No, you don’t have to go hunting for a hill. This workout can be done on the floor. First, get into a plank position on the floor. This involves lying down on the stomach and raising yourself on your arms. Your weight will be resting on the toes at one end and your arms which will be flat against the floor at the other. Your body will be lifted away from the ground. Keep your stomach and chest muscles tight and try to bring one knee to your chest and take it back again. Repeat with the other knee. Start slowly and increase the speed as you get more comfortable.

Cycling

Yes, it can be done indoors too and is less time-consuming as you don’t need a specific route. Just head to your cycle and your workout can take off with a bang. Cycling improves stamina, increases the heart rate, strengthens your core and calf muscles without taxing them as much as running does. Rain or shine, you can cycle indoors.

Jump squat

Jump squats strengthen your quads and glutes. First, lean forward slightly as you squat. Use your arms to help you rise and jump as high as you can. Cushion your landing with bent legs.

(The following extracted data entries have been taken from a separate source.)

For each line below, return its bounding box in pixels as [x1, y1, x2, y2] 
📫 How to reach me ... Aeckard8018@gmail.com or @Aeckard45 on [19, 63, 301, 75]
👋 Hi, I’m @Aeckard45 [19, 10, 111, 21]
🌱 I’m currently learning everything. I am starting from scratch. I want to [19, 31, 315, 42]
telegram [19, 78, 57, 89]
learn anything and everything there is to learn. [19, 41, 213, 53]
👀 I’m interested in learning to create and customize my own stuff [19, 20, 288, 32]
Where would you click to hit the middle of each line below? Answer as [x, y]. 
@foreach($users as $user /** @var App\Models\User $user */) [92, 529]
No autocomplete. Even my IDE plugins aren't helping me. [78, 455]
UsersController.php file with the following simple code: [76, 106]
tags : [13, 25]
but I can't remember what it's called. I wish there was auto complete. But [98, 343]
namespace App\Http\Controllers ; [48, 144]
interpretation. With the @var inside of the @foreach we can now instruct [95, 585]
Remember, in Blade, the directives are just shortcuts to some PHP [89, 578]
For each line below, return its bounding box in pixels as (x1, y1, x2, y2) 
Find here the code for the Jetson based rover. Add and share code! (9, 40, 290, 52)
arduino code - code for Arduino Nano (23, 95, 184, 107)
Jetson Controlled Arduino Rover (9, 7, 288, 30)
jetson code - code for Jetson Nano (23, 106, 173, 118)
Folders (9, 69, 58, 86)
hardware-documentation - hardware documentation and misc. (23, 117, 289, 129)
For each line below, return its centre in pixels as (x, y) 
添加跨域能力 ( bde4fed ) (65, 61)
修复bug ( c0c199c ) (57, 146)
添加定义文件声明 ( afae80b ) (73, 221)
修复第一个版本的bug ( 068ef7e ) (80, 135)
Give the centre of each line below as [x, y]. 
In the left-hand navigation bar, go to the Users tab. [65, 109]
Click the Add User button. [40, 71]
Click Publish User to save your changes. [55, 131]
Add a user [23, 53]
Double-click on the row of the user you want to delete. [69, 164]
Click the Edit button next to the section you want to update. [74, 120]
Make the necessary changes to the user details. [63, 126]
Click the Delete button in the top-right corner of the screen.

Sink into another squat and repeat. Start by doing as many as you can and increase the number as your stamina improves.. Here’s a little tip: aim for the maximum height during every jump.

Lunges

Lunges work your hamstrings, calves, glutes, and quads. Stand up straight with your feet shoulder-width apart. Bring your right foot forward and lower your body till your thigh is parallel to the ground and the left knee touches the ground. Hold for at least five seconds. Go back to starting point and repeat with the other side. Do this as many times as you can initially and slowly increase the count.